Insgesamt gilt, dass wir unsere Spieler*innen bestmöglich fördern möchten. Dies beinhaltet auch den Regenerationsprozess, sodass wir all unseren Spieler*innen anbieten sich mit uns über ihr Schlafverhalten auszutauschen. Für den Fall, dass Spieler*innen auf uns zukommen und über ein ungutes Schlafverhalten klagen, helfen wir natürlich. Die allgemeinen Gegebenheiten, die den Schlaf positiv beeinflussen können, müssen vorab natürlich stimmen und prinzipiell eingehalten werden. Haben kleinere Anpassungen keinen Erfolg, werden in individuellen Coachings den Spieler*innen Orientierungspunkte gegeben. Während des Lehrgangs beobachten wir nun die Schlafqualität und das Schlafverhalten. Sollte sich herausstellen, dass die Qualität, beispielsweise aufgrund von Stressfaktoren, leidet, wird einer unserer Sportpsychologen hinzugezogen.

3) Was empfiehlst du Spieler*innen, wenn sie ihren Schlaf optimieren möchten?
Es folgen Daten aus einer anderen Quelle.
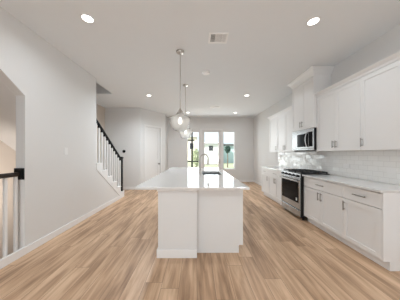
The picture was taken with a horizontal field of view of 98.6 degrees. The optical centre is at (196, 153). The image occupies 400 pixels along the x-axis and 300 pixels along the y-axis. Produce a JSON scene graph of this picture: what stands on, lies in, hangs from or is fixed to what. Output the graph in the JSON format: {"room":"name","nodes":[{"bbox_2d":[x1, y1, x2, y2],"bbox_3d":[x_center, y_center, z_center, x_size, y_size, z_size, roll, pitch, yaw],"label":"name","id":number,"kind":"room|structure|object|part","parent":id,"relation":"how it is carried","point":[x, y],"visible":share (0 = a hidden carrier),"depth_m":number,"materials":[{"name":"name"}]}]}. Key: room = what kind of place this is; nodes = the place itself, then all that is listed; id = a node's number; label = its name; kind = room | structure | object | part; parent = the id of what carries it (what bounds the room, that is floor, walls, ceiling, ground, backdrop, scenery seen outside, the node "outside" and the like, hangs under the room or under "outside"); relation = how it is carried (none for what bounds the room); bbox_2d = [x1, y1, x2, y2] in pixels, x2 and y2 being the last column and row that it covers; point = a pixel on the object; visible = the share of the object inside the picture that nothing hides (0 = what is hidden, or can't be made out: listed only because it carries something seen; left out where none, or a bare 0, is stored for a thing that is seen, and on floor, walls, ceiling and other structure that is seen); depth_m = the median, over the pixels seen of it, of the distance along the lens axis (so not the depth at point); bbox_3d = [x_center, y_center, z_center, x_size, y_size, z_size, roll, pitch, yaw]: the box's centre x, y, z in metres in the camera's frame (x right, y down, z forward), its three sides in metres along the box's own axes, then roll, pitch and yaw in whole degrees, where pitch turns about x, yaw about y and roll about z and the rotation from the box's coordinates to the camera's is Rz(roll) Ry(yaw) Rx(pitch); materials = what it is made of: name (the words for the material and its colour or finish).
{"room":"kitchen","nodes":[
{"label":"kitchen","id":0,"kind":"room"},
{"bbox_2d":[0,104,104,258],"bbox_3d":[-3.450,0.225,1.725,0.100,7.000,9.450,0,0,0],"label":"wall","id":1,"kind":"structure","parent":0,"point":[7,154],"depth_m":3.12,"materials":[{"name":"paint"}]},
{"bbox_2d":[0,7,118,249],"bbox_3d":[-2.325,-0.185,1.075,0.120,3.020,8.150,0,0,0],"label":"wall","id":2,"kind":"structure","parent":0,"point":[56,97],"depth_m":2.62,"materials":[{"name":"beige paint"}]},
{"bbox_2d":[0,247,25,268],"bbox_3d":[-2.318,1.275,1.482,0.134,0.100,1.565,0,0,0],"label":"trim","id":3,"kind":"structure","parent":2,"relation":"attached to","point":[12,257],"depth_m":2.10,"materials":[{"name":"white paint"}]},
{"bbox_2d":[0,168,24,257],"bbox_3d":[-2.329,0.735,1.492,0.122,1.089,1.544,0,0,0],"label":"guard railing","id":4,"kind":"object","parent":3,"relation":"on","point":[19,173],"visible":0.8,"depth_m":2.19,"materials":[{"name":"black paint"}]},
{"bbox_3d":[-2.328,0.267,1.476,0.065,0.053,1.511,0,0,0],"label":"handrail","id":5,"kind":"part","parent":4,"relation":"part of","materials":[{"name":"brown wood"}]},
{"bbox_3d":[-2.329,0.265,2.248,0.122,0.150,0.033,0,0,0],"label":"wall plate","id":6,"kind":"part","parent":4,"relation":"part of","materials":[{"name":"black paint"}]},
{"bbox_2d":[26,195,121,253],"bbox_3d":[-2.258,1.275,1.080,0.014,0.100,8.160,0,0,0],"label":"baseboard","id":7,"kind":"structure","parent":2,"relation":"attached to","point":[41,241],"depth_m":2.93,"materials":[{"name":"white paint"}]},
{"bbox_2d":[105,108,140,186],"bbox_3d":[-2.792,-0.185,6.410,1.415,3.020,0.120,0,0,0],"label":"wall","id":8,"kind":"structure","parent":0,"point":[122,125],"depth_m":6.35,"materials":[{"name":"beige paint"}]},
{"bbox_2d":[123,187,133,189],"bbox_3d":[-2.745,1.275,6.343,1.310,0.100,0.014,0,0,0],"label":"baseboard","id":9,"kind":"structure","parent":8,"relation":"attached to","point":[124,188],"depth_m":6.33,"materials":[{"name":"white paint"}]},
{"bbox_2d":[141,108,164,183],"bbox_3d":[-1.775,-0.185,6.885,0.120,3.020,1.231,0,0,36],"label":"wall","id":10,"kind":"structure","parent":0,"point":[148,117],"depth_m":6.76,"materials":[{"name":"beige paint"}]},
{"bbox_2d":[144,124,161,181],"bbox_3d":[-1.766,0.108,6.854,0.170,2.433,0.882,0,0,36],"label":"door","id":11,"kind":"structure","parent":10,"relation":"in","point":[152,134],"depth_m":6.84,"materials":[{"name":"white paint"}]},
{"bbox_2d":[165,115,167,170],"bbox_3d":[-1.427,-0.185,7.710,0.120,3.020,0.720,0,0,0],"label":"wall","id":12,"kind":"structure","parent":0,"point":[166,117],"depth_m":7.71,"materials":[{"name":"beige paint"}]},
{"bbox_2d":[0,0,399,117],"bbox_3d":[-0.375,-1.820,2.585,6.250,0.250,11.170,0,0,0],"label":"ceiling","id":13,"kind":"structure","parent":0,"point":[130,47],"depth_m":2.62,"materials":[{"name":"paint"}]},
{"bbox_2d":[80,13,94,22],"bbox_3d":[-1.370,-1.692,2.155,0.154,0.007,0.154,0,0,0],"label":"recessed light","id":14,"kind":"object","parent":13,"relation":"in","point":[87,18],"visible":1,"depth_m":2.15,"materials":[{"name":"white plastic"}]},
{"bbox_2d":[82,15,92,21],"bbox_3d":[-1.370,-1.694,2.155,0.123,0.003,0.123,0,0,0],"label":"diffuser","id":15,"kind":"object","parent":14,"relation":"attached to","point":[87,18],"depth_m":2.15,"materials":[{"name":"white plastic"}]},
{"bbox_2d":[170,49,190,130],"bbox_3d":[-0.278,-1.035,2.850,0.352,1.320,0.352,0,0,0],"label":"pendant light","id":16,"kind":"object","parent":13,"relation":"hanging from","point":[180,52],"visible":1,"depth_m":2.85,"materials":[{"name":"silver metal"}]},
{"bbox_3d":[-0.278,-1.202,2.850,0.012,0.934,0.013,0,0,0],"label":"rod","id":17,"kind":"part","parent":16,"relation":"part of","materials":[{"name":"silver metal"}]},
{"bbox_3d":[-0.278,-0.521,2.850,0.352,0.292,0.352,0,0,0],"label":"lamp shade","id":18,"kind":"part","parent":16,"relation":"part of","materials":[{"name":"clear glass"}]},
{"bbox_2d":[178,84,192,138],"bbox_3d":[-0.284,-1.035,4.250,0.352,1.320,0.352,0,0,0],"label":"pendant light","id":19,"kind":"object","parent":13,"relation":"hanging from","point":[184,85],"visible":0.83,"depth_m":4.24,"materials":[{"name":"silver metal"}]},
{"bbox_3d":[-0.284,-1.202,4.250,0.012,0.934,0.013,0,0,0],"label":"rod","id":20,"kind":"part","parent":19,"relation":"part of","materials":[{"name":"silver metal"}]},
{"bbox_3d":[-0.284,-0.521,4.250,0.352,0.292,0.352,0,0,0],"label":"lamp shade","id":21,"kind":"part","parent":19,"relation":"part of","materials":[{"name":"clear glass"}]},
{"bbox_2d":[208,33,228,43],"bbox_3d":[0.308,-1.691,2.520,0.280,0.008,0.230,0,0,0],"label":"ceiling vent","id":22,"kind":"object","parent":13,"relation":"in","point":[214,38],"visible":1,"depth_m":2.52,"materials":[{"name":"white metal"}]},
{"bbox_2d":[306,16,320,25],"bbox_3d":[1.488,-1.692,2.200,0.154,0.007,0.154,0,0,0],"label":"recessed light","id":23,"kind":"object","parent":13,"relation":"in","point":[314,20],"visible":1,"depth_m":2.20,"materials":[{"name":"white plastic"}]},
{"bbox_2d":[308,18,318,24],"bbox_3d":[1.488,-1.694,2.200,0.123,0.003,0.123,0,0,0],"label":"diffuser","id":24,"kind":"object","parent":23,"relation":"attached to","point":[312,21],"depth_m":2.20,"materials":[{"name":"white plastic"}]},
{"bbox_2d":[0,182,399,299],"bbox_3d":[-0.375,1.425,2.535,6.050,0.200,11.070,0,0,0],"label":"floor","id":25,"kind":"structure","parent":0,"point":[111,254],"depth_m":2.02,"materials":[{"name":"brown wood"}]},
{"bbox_2d":[0,80,124,196],"bbox_3d":[-2.825,-0.155,3.375,1.145,2.960,3.974,0,0,0],"label":"staircase","id":26,"kind":"structure","parent":25,"relation":"on","point":[7,97],"depth_m":2.68,"materials":[{"name":"white paint"}]},
{"bbox_2d":[96,118,122,190],"bbox_3d":[-2.305,0.159,4.590,0.096,1.960,1.433,0,0,0],"label":"stair railing","id":27,"kind":"object","parent":26,"relation":"on","point":[115,161],"visible":0.88,"depth_m":4.55,"materials":[{"name":"black paint"}]},
{"bbox_3d":[-2.305,-0.308,4.554,0.060,1.025,1.362,0,0,0],"label":"handrail","id":28,"kind":"part","parent":27,"relation":"part of","materials":[{"name":"black paint"}]},
{"bbox_3d":[-2.305,0.614,5.258,0.096,1.048,0.096,0,0,0],"label":"newel post","id":29,"kind":"part","parent":27,"relation":"part of","materials":[{"name":"black paint"}]},
{"bbox_2d":[157,190,242,257],"bbox_3d":[0.067,0.883,3.627,1.160,0.883,2.897,0,0,0],"label":"kitchen island","id":30,"kind":"object","parent":25,"relation":"on","point":[190,222],"visible":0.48,"depth_m":2.30,"materials":[{"name":"white paint"}]},
{"bbox_3d":[-0.255,0.461,3.627,0.509,0.038,2.889,0,0,0],"label":"trim","id":31,"kind":"part","parent":30,"relation":"part of","materials":[{"name":"white paint"}]},
{"bbox_3d":[-0.257,1.272,3.627,0.513,0.105,2.897,0,0,0],"label":"baseboard","id":32,"kind":"part","parent":30,"relation":"part of","materials":[{"name":"white paint"}]},
{"bbox_2d":[134,168,249,189],"bbox_3d":[-0.061,0.426,3.610,1.407,0.030,3.020,0,0,0],"label":"island countertop","id":33,"kind":"structure","parent":30,"relation":"on","point":[172,178],"depth_m":2.54,"materials":[{"name":"white stone"}]},
{"bbox_2d":[199,154,208,172],"bbox_3d":[0.146,0.206,3.583,0.223,0.409,0.134,0,0,0],"label":"faucet","id":34,"kind":"object","parent":33,"relation":"on","point":[202,154],"visible":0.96,"depth_m":3.61,"materials":[{"name":"silver metal"}]},
{"bbox_2d":[202,172,220,174],"bbox_3d":[0.310,0.551,3.710,0.402,0.218,0.712,0,0,0],"label":"sink","id":35,"kind":"object","parent":33,"relation":"in","point":[203,173],"visible":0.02,"depth_m":4.06,"materials":[{"name":"silver metal"}]},
{"bbox_3d":[0.308,0.883,2.309,0.614,0.883,0.018,0,0,0],"label":"panel","id":36,"kind":"part","parent":30,"relation":"part of","materials":[{"name":"white paint"}]},
{"bbox_2d":[262,168,270,197],"bbox_3d":[2.357,0.884,5.336,0.579,0.882,0.526,0,0,0],"label":"base cabinet","id":37,"kind":"object","parent":25,"relation":"on","point":[264,170],"visible":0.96,"depth_m":5.30,"materials":[{"name":"white paint"}]},
{"bbox_3d":[2.110,0.541,5.336,0.020,0.177,0.524,0,0,0],"label":"drawer","id":38,"kind":"part","parent":37,"relation":"part of","materials":[{"name":"white paint"}]},
{"bbox_3d":[2.110,0.925,5.336,0.020,0.576,0.524,0,0,0],"label":"door","id":39,"kind":"part","parent":37,"relation":"part of","materials":[{"name":"white paint"}]},
{"bbox_2d":[268,169,280,204],"bbox_3d":[2.357,0.884,4.614,0.579,0.882,0.913,0,0,0],"label":"base cabinet","id":40,"kind":"object","parent":25,"relation":"on","point":[274,181],"visible":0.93,"depth_m":4.66,"materials":[{"name":"white paint"}]},
{"bbox_3d":[2.110,0.925,4.843,0.020,0.576,0.453,0,0,0],"label":"door","id":41,"kind":"part","parent":40,"relation":"part of","materials":[{"name":"white paint"}]},
{"bbox_3d":[2.110,0.541,4.614,0.020,0.177,0.911,0,0,0],"label":"drawer","id":42,"kind":"part","parent":40,"relation":"part of","materials":[{"name":"white paint"}]},
{"bbox_2d":[260,166,291,170],"bbox_3d":[2.353,0.426,4.885,0.571,0.030,1.460,0,0,0],"label":"countertop","id":43,"kind":"structure","parent":40,"relation":"on","point":[277,168],"depth_m":5.04,"materials":[{"name":"white stone"}]},
{"bbox_3d":[2.110,0.925,4.386,0.020,0.576,0.453,0,0,0],"label":"door","id":44,"kind":"part","parent":40,"relation":"part of","materials":[{"name":"white paint"}]},
{"bbox_2d":[279,169,329,219],"bbox_3d":[2.292,0.844,3.770,0.655,0.962,0.758,0,0,0],"label":"gas range","id":45,"kind":"object","parent":25,"relation":"on","point":[292,180],"visible":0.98,"depth_m":3.61,"materials":[{"name":"silver metal"}]},
{"bbox_3d":[2.038,1.190,3.770,0.015,0.140,0.754,0,0,0],"label":"storage drawer","id":46,"kind":"part","parent":45,"relation":"part of","materials":[{"name":"silver metal"}]},
{"bbox_3d":[2.038,0.803,3.770,0.015,0.613,0.754,0,0,0],"label":"oven door","id":47,"kind":"part","parent":45,"relation":"part of","materials":[{"name":"silver metal"}]},
{"bbox_3d":[2.038,0.445,3.770,0.023,0.090,0.758,0,0,0],"label":"control panel","id":48,"kind":"part","parent":45,"relation":"part of","materials":[{"name":"silver metal"}]},
{"bbox_2d":[283,170,329,174],"bbox_3d":[2.331,0.411,3.770,0.578,0.017,0.758,0,0,0],"label":"cooktop","id":49,"kind":"object","parent":45,"relation":"in","point":[289,172],"depth_m":3.50,"materials":[{"name":"black metal"}]},
{"bbox_2d":[304,177,347,244],"bbox_3d":[2.357,0.884,2.929,0.579,0.882,0.906,0,0,0],"label":"base cabinet","id":50,"kind":"object","parent":25,"relation":"on","point":[323,200],"visible":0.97,"depth_m":2.83,"materials":[{"name":"white paint"}]},
{"bbox_3d":[2.110,0.925,3.156,0.020,0.576,0.450,0,0,0],"label":"door","id":51,"kind":"part","parent":50,"relation":"part of","materials":[{"name":"white paint"}]},
{"bbox_3d":[2.110,0.541,2.929,0.020,0.177,0.904,0,0,0],"label":"drawer","id":52,"kind":"part","parent":50,"relation":"part of","materials":[{"name":"white paint"}]},
{"bbox_3d":[2.110,0.925,2.702,0.020,0.576,0.450,0,0,0],"label":"door","id":53,"kind":"part","parent":50,"relation":"part of","materials":[{"name":"white paint"}]},
{"bbox_2d":[302,175,399,192],"bbox_3d":[2.353,0.426,2.660,0.571,0.030,1.450,0,0,0],"label":"countertop","id":54,"kind":"structure","parent":50,"relation":"on","point":[380,187],"depth_m":2.37,"materials":[{"name":"white stone"}]},
{"bbox_2d":[342,185,399,270],"bbox_3d":[2.357,0.884,2.207,0.579,0.882,0.535,0,0,0],"label":"base cabinet","id":55,"kind":"object","parent":25,"relation":"on","point":[371,219],"visible":0.98,"depth_m":2.06,"materials":[{"name":"white paint"}]},
{"bbox_3d":[2.110,0.541,2.215,0.020,0.177,0.516,0,0,0],"label":"drawer","id":56,"kind":"part","parent":55,"relation":"part of","materials":[{"name":"white paint"}]},
{"bbox_3d":[2.110,0.925,2.215,0.020,0.576,0.516,0,0,0],"label":"door","id":57,"kind":"part","parent":55,"relation":"part of","materials":[{"name":"white paint"}]},
{"bbox_3d":[2.374,0.884,1.947,0.546,0.882,0.016,0,0,0],"label":"panel","id":58,"kind":"part","parent":55,"relation":"part of","materials":[{"name":"white paint"}]},
{"bbox_2d":[168,118,252,179],"bbox_3d":[0.631,-0.185,8.145,4.237,3.020,0.150,0,0,0],"label":"wall","id":59,"kind":"structure","parent":0,"point":[243,127],"depth_m":8.07,"materials":[{"name":"beige paint"}]},
{"bbox_2d":[187,131,198,167],"bbox_3d":[-0.180,-0.151,8.113,0.650,1.797,0.135,0,0,0],"label":"window","id":60,"kind":"structure","parent":59,"relation":"in","point":[187,131],"depth_m":8.12,"materials":[{"name":"plastic"}]},
{"bbox_2d":[200,129,222,168],"bbox_3d":[0.685,0.077,8.130,1.050,2.495,0.159,0,0,0],"label":"door","id":61,"kind":"structure","parent":59,"relation":"in","point":[220,131],"depth_m":8.12,"materials":[{"name":"white paint"}]},
{"bbox_2d":[222,131,235,169],"bbox_3d":[1.504,-0.151,8.113,0.623,1.797,0.135,0,0,0],"label":"window","id":62,"kind":"structure","parent":59,"relation":"in","point":[223,131],"depth_m":8.12,"materials":[{"name":"plastic"}]},
{"bbox_2d":[253,24,399,184],"bbox_3d":[2.700,-0.185,2.535,0.100,3.020,11.070,0,0,0],"label":"wall","id":63,"kind":"structure","parent":0,"point":[387,44],"depth_m":3.29,"materials":[{"name":"beige paint"}]},
{"bbox_2d":[268,114,276,151],"bbox_3d":[2.476,-0.611,5.359,0.342,1.128,0.573,0,0,0],"label":"upper cabinet","id":64,"kind":"object","parent":63,"relation":"attached to","point":[272,119],"visible":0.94,"depth_m":5.30,"materials":[{"name":"white paint"}]},
{"bbox_2d":[276,106,305,151],"bbox_3d":[2.476,-0.611,4.614,0.342,1.128,0.915,0,0,0],"label":"upper cabinet","id":65,"kind":"object","parent":63,"relation":"attached to","point":[284,117],"visible":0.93,"depth_m":4.58,"materials":[{"name":"white paint"}]},
{"bbox_3d":[2.360,-0.570,4.843,0.020,1.037,0.453,0,0,0],"label":"door","id":66,"kind":"part","parent":65,"relation":"part of","materials":[{"name":"white paint"}]},
{"bbox_3d":[2.476,-1.137,4.614,0.342,0.075,0.915,0,0,0],"label":"crown moulding","id":67,"kind":"part","parent":65,"relation":"part of","materials":[{"name":"white paint"}]},
{"bbox_3d":[2.360,-0.570,4.386,0.020,1.037,0.453,0,0,0],"label":"door","id":68,"kind":"part","parent":65,"relation":"part of","materials":[{"name":"white paint"}]},
{"bbox_2d":[287,66,334,131],"bbox_3d":[2.431,-1.106,3.770,0.432,1.172,0.924,0,0,0],"label":"upper cabinet","id":69,"kind":"object","parent":63,"relation":"attached to","point":[314,79],"visible":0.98,"depth_m":3.55,"materials":[{"name":"white paint"}]},
{"bbox_3d":[2.305,-1.026,3.961,0.020,1.004,0.378,0,0,0],"label":"door","id":70,"kind":"part","parent":69,"relation":"part of","materials":[{"name":"white paint"}]},
{"bbox_2d":[292,128,316,150],"bbox_3d":[2.445,-0.297,3.770,0.405,0.440,0.756,0,0,0],"label":"microwave","id":71,"kind":"object","parent":69,"relation":"attached to","point":[302,140],"visible":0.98,"depth_m":3.68,"materials":[{"name":"silver metal"}]},
{"bbox_3d":[2.305,-0.294,3.848,0.011,0.375,0.601,0,0,0],"label":"door","id":72,"kind":"part","parent":71,"relation":"part of","materials":[{"name":"silver metal"}]},
{"bbox_3d":[2.305,-0.294,3.469,0.011,0.375,0.153,0,0,0],"label":"control panel","id":73,"kind":"part","parent":71,"relation":"part of","materials":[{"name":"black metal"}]},
{"bbox_3d":[2.305,-1.026,3.579,0.020,1.004,0.378,0,0,0],"label":"door","id":74,"kind":"part","parent":69,"relation":"part of","materials":[{"name":"white paint"}]},
{"bbox_3d":[2.431,-1.616,3.770,0.432,0.152,0.924,0,0,0],"label":"crown moulding","id":75,"kind":"part","parent":69,"relation":"part of","materials":[{"name":"white paint"}]},
{"bbox_2d":[278,150,399,184],"bbox_3d":[2.645,0.328,3.770,0.010,0.795,3.660,0,0,0],"label":"tile backsplash","id":76,"kind":"structure","parent":63,"relation":"attached to","point":[366,165],"depth_m":2.94,"materials":[{"name":"white tile"}]},
{"bbox_2d":[314,72,376,150],"bbox_3d":[2.476,-0.611,2.929,0.342,1.128,0.908,0,0,0],"label":"upper cabinet","id":77,"kind":"object","parent":63,"relation":"attached to","point":[338,104],"visible":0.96,"depth_m":2.83,"materials":[{"name":"white paint"}]},
{"bbox_3d":[2.360,-0.570,3.156,0.020,1.037,0.450,0,0,0],"label":"door","id":78,"kind":"part","parent":77,"relation":"part of","materials":[{"name":"white paint"}]},
{"bbox_3d":[2.476,-1.137,2.929,0.342,0.075,0.908,0,0,0],"label":"crown moulding","id":79,"kind":"part","parent":77,"relation":"part of","materials":[{"name":"white paint"}]},
{"bbox_3d":[2.360,-0.570,2.702,0.020,1.037,0.450,0,0,0],"label":"door","id":80,"kind":"part","parent":77,"relation":"part of","materials":[{"name":"white paint"}]},
{"bbox_2d":[357,50,399,149],"bbox_3d":[2.476,-0.611,2.192,0.342,1.128,0.565,0,0,0],"label":"upper cabinet","id":81,"kind":"object","parent":63,"relation":"attached to","point":[380,81],"visible":1,"depth_m":2.20,"materials":[{"name":"white paint"}]},
{"bbox_3d":[2.476,-1.137,2.192,0.342,0.075,0.565,0,0,0],"label":"crown moulding","id":82,"kind":"part","parent":81,"relation":"part of","materials":[{"name":"white paint"}]},
{"label":"outside","id":83,"kind":"structure","parent":0,"visible":0},
{"bbox_2d":[188,159,233,167],"bbox_3d":[2.500,1.635,39.110,85.000,0.380,61.780,0,0,0],"label":"ground","id":84,"kind":"structure","parent":83,"point":[230,165],"depth_m":21.06,"materials":[{"name":"green plant"}]},
{"bbox_2d":[188,134,196,159],"bbox_3d":[-4.550,-1.715,42.000,9.140,6.320,8.700,0,0,0],"label":"house","id":85,"kind":"structure","parent":84,"relation":"on","point":[194,135],"depth_m":38.00,"materials":[{"name":"beige"}]},
{"bbox_2d":[193,148,198,167],"bbox_3d":[-0.133,0.404,17.006,0.805,2.088,0.844,0,0,0],"label":"tree","id":86,"kind":"object","parent":84,"relation":"on","point":[195,152],"visible":0.85,"depth_m":16.92,"materials":[{"name":"green plant"}]},
{"bbox_2d":[204,142,217,163],"bbox_3d":[2.075,-0.240,28.500,3.490,3.370,7.700,0,0,0],"label":"house","id":87,"kind":"structure","parent":84,"relation":"on","point":[211,150],"depth_m":25.00,"materials":[{"name":"white"}]},
{"bbox_2d":[224,145,230,167],"bbox_3d":[3.205,0.276,17.988,0.641,2.343,0.652,0,0,0],"label":"tree","id":88,"kind":"object","parent":84,"relation":"on","point":[227,148],"visible":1,"depth_m":17.90,"materials":[{"name":"green plant"}]},
{"bbox_3d":[3.205,-0.455,17.988,0.641,0.881,0.652,0,0,0],"label":"crown","id":89,"kind":"part","parent":88,"relation":"part of","materials":[{"name":"green plant"}]},
{"bbox_2d":[224,144,233,162],"bbox_3d":[6.550,-0.165,30.500,5.140,3.220,7.700,0,0,0],"label":"house","id":90,"kind":"structure","parent":84,"relation":"on","point":[231,154],"depth_m":27.00,"materials":[{"name":"blue"}]},
{"bbox_3d":[0.500,1.405,9.610,7.000,0.080,2.780,0,0,0],"label":"patio","id":91,"kind":"object","parent":84,"relation":"on","visible":0},
{"bbox_2d":[188,132,197,167],"bbox_3d":[-0.235,-0.030,9.600,0.630,2.790,0.080,0,0,0],"label":"patio post","id":92,"kind":"object","parent":91,"relation":"on","point":[191,140],"visible":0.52,"depth_m":9.56,"materials":[{"name":"black metal"}]}
]}
Wenn Spieler*innen mit dem Ziel auf uns zukommen, ihren Schlaf optimieren zu wollen, erörtern wir in einem persönlichen Gespräch, ob dies überhaupt notwendig ist. Das subjektive Gefühl, schlecht geschlafen zu haben, kann auf vielen Ursachen basieren. In Einzelgesprächen reflektieren wir den Alltag, die Belastung auf und neben dem Platz und weitere individuelle Komponenten, die Auswirkungen auf das Schlafverhalten haben können. Sollten sich dabei Verbesserungspotentiale zeigen, werden in einem nächsten Schritt Lösungsansätze herausgearbeitet. Anhand dieser werden Hilfestellungen gegeben und erste, neue Rituale etabliert. Die neuen Gewohnheiten sind eng an unsere Empfehlungen zur Schlafhygiene gekoppelt. Zu diesem Zweck haben wir zehn Empfehlungen herausgegeben, die den Schlaf optimieren und an denen sich unsere Talente orientieren können.

3 Umsetzungstipps

  • Im Vorfeld:
    Berücksichtige die Punkte Regeneration und Schlaf in der Trainingsarbeit und sensibilisiere die Spieler*innen für dieses wichtige Thema.
  • Im Verlauf:
    Signalisiere den Spieler*innen Gesprächsbereitschaft und frage in Einzelgesprächen regelmäßig danach, wie die Spieler*innen ihren Schlaf selbst einschätzen. Leistungsschwankungen können beispielsweise auch auf mangelnder Schlafqualität basieren.
  • Im Fortgang:
    Das subjektive Gefühl, schlecht geschlafen zu haben, kann immer wieder auftreten und viele Ursachen haben. Informiere die Spieler*innen auch über mögliche "Wechselwirkungen", die etwa durch die Nahrungsaufnahme vor dem Zubettgehen entstehen können.